PV Powered Hybrid Energy Storage System Control Using Bidirectional and Boost Converters

Şahin M. E., Blaabjerg F.

ELECTRIC POWER COMPONENTS AND SYSTEMS, vol.49, no.15, pp.1260-1277, 2022 (SCI-Expanded) identifier identifier

  • Publication Type: Article / Article
  • Volume: 49 Issue: 15
  • Publication Date: 2022
  • Doi Number: 10.1080/15325008.2022.2055675
  • Journal Indexes: Science Citation Index Expanded (SCI-EXPANDED), Scopus, Academic Search Premier, Aerospace Database, Business Source Elite, Business Source Premier, Communication Abstracts, Compendex, Environment Index, INSPEC, Metadex, DIALNET, Civil Engineering Abstracts
  • Page Numbers: pp.1260-1277
  • Keywords: active power control, supercapacitor, bidirectional converter control, hybrid storage system, boost converter, maximum power point tracking, MATLAB, simulink software, BATTERY, SIMULATION
  • Recep Tayyip Erdoğan University Affiliated: Yes


The increase of renewable energy generation and the integration with the grid brings some difficulties on the power network worldwide.

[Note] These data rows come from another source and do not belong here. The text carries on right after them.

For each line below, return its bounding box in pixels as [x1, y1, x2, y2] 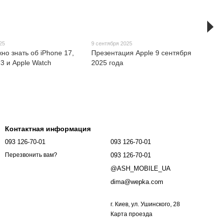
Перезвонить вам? [5, 151, 57, 159]
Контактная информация [5, 125, 91, 133]
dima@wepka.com [110, 178, 163, 185]
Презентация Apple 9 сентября [91, 48, 192, 57]
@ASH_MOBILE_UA [110, 165, 171, 172]
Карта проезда [110, 211, 152, 218]
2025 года [91, 58, 124, 67]
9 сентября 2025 [91, 40, 133, 46]

The main problems on the energy providers are surplus or unregulated energy generation like in partially cloudy or fully sunny days. The main faults on the consumer side can be surplus or unregulated energy demand and in such cases, storage requirements exist for this energy to regulate the energy demand and thereby having a hybrid energy system. In this paper, the focus is on the active power control using a hybrid energy storage system (HESS) on the energy generation side by applying bidirectional power converters and maximum power point tracking (MPPT)control using a boost converter. Supercapacitor (SC) technology is proposed in such a hybrid storage system. A photovoltaic powered hybrid system storing the energy in a battery, and an SC is used to solve the big problems in the source and load side. The HESS is designed using bidirectional converters, and the working principles are given. Also, control algorithms for bidirectional converters are investigated with a detailed literature review to define the best solution for the proposed system. The HESS is designed in MATLAB/Simulink using bidirectional converters and simulated for resistive, battery, SC loads, and also combinations of these loads. Further, a newly proposed power-sharing method is investigated to increase the amount of energy stored with SC. Simulation results of the proposed system given and examined to verify the applicability of the idea.